A Workshop organised by The Biotechnology Information Strategic Forum, with support from DGXII of the Commission of the European Communities, and held at Purmerend, The Netherlands, May 1997
The workshop - Financing Biotechnology Databases was held at the Golden Tulip Hotel, Purmerend, The Netherlands in May 1997. It was organised by The Biotechnology Information Strategic Forum, with support from DGXII of the Commission of the European Communities.
Conclusions
Biotechnology is crucial to a number of key industries, such as pharmaceutical and agriculture, which are themselves essential to the economic competitiveness of Europe.
Bioinformatics, and the relevant biotechnology databases, are essential to research and development; they are every bit as crucial to the research process as chemical reagents, apparatus and other traditional tools. Funders, and senior scientific policy makers, should work to develop long-term, stable, information facilities upon which biotechnology research can be based. This infrastructure will be based upon databases, services and IT developments, all interwoven into a coordinated infrastructure.
Few national and international funding organisations pay long-term support grants for database maintenance, and the majority of biotechnology database funding has come from R&D budgets. While this can be defended when the database is a part of the research project (even as an integral tool), it ceases to be so when the database has grown to become a tool for other researchers.

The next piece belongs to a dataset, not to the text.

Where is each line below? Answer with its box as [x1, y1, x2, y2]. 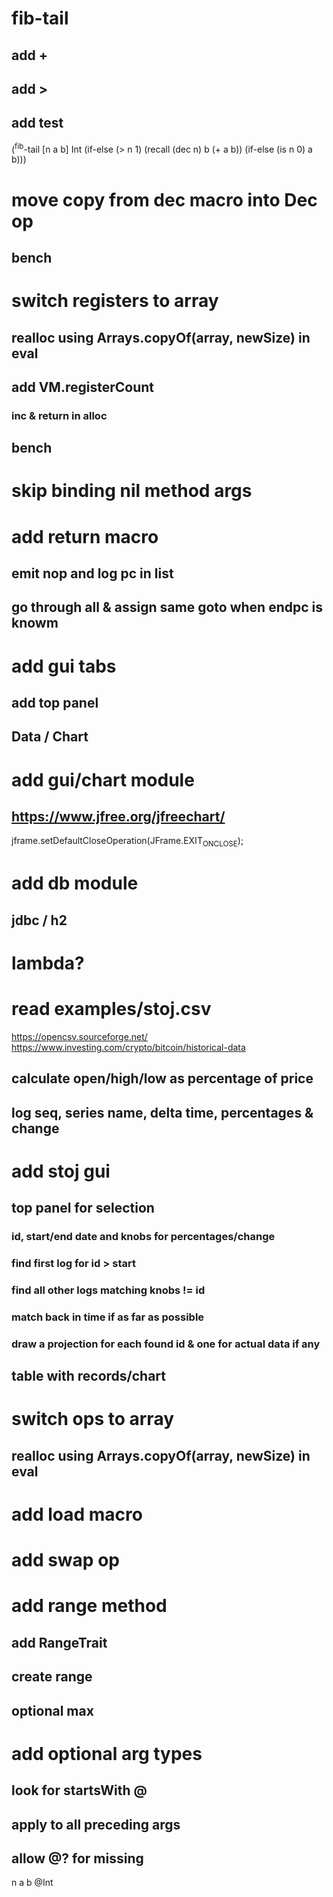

The growth in bioinformatics is such that there will not be sufficient money in the public purse to maintain all the databases that are required to support the biotechnology R&D environment. Europe should examine how cooperation between the public sector and commercial services can lead to every user being able to best access the data they require. This will require discussions between academics and commercial partners and users, to ensure that the different players all interact with each other to provide the best possible service for the money available. In defining this we must identify what Europe needs in terms of databases and infrastructure to ensure its biotech R&D thrives.
Databases need time to grow to a size where they are useful, and to obtain the trust and recognition they require to form an essential part in a research story. They need to be curated, validated, maintained and archived for the widest group of users. Such demands require a stable, assured, funding structure. Under current funding rules, it is almost inevitable that many excellent databases will eventually cease to be funded as they will be unable to obtain funds through R&D programmes. Unless steps are taken to develop new structures, this will lead to their disappearance and the research community will suffer. Furthermore, as a database ceases to be useful when it is no longer updated, the previous effort and investment is also wasted. There are numerous examples of this having happened in the microbiology field and it must not be allowed to happen in the new bioinformatics areas.
The present funding regime is unsatisfactory and unsustainable. While R&D money can be used to start a database, long-term, stable funding, or commercial market practices, or both, are required when the database is mature and exploitable.
Nevertheless, databases should always serve a market need. In general the market should therefore be used to finance such projects, and new forms of database funding will have to be found. Models to be researched should include commercialisation but also new charging algorithms where factual (sometimes publicly funded) databases are supported through being offered alongside commercial services. Joint marketing can save effort, and it is clear that placing different databases in the same environment can be cost efficient. Funding authorities should also encourage realistic attitudes towards the cost of information by making provision within R&D grants for the purchase of information and the access to the relevant databases (N.B., the situation at Pfizer shows that industry is willing to pay for critical information).
There is a clear role for the public funding authorities in the development and support of some databases. Basic factual, databases (e.g. the EMBL Nucleotide Sequence Data Library) should be funded from public resources and made available on the free in/free out principle. Even so, such funding should not come from R&D budgets but should be drawn from infrastructure funds designed and administered to best serve the market needs they support. Such funds must not distort the information market place and so careful discussion with ALL information providers must take place to ensure that users and producers are able to operate in clearly defined surroundings.
The global electronic village means that Europe must also investigate better working relationships with the US and Japan to ensure that each benefits and thrives without undermining the other.
Bioinformatics therefore requires large investments from both public and private organisations. This expenditure must be protected and investors have to be given a fair chance to recoup their money. The present American policy of distributing added-value databases such as MEDLINE for below the cost price greatly distorts the market and threatens, not only all the other competitive databases that have to earn their living through direct sales, but also the information infrastructure biotechnology relies upon; investors have to be protected and Europe must ensure that it too continues to play a major role in the production and use of international biotechnology information services. More effort and cooperation is required. The EC should support such initiatives and should also recognise that although the scientific information sector is not that large, its importance to key industries such as agriculture and pharmaceutical is such that it is in fact an essential enabling industry. If access to information is denied, or if all information sources become American, European research will suffer enormously.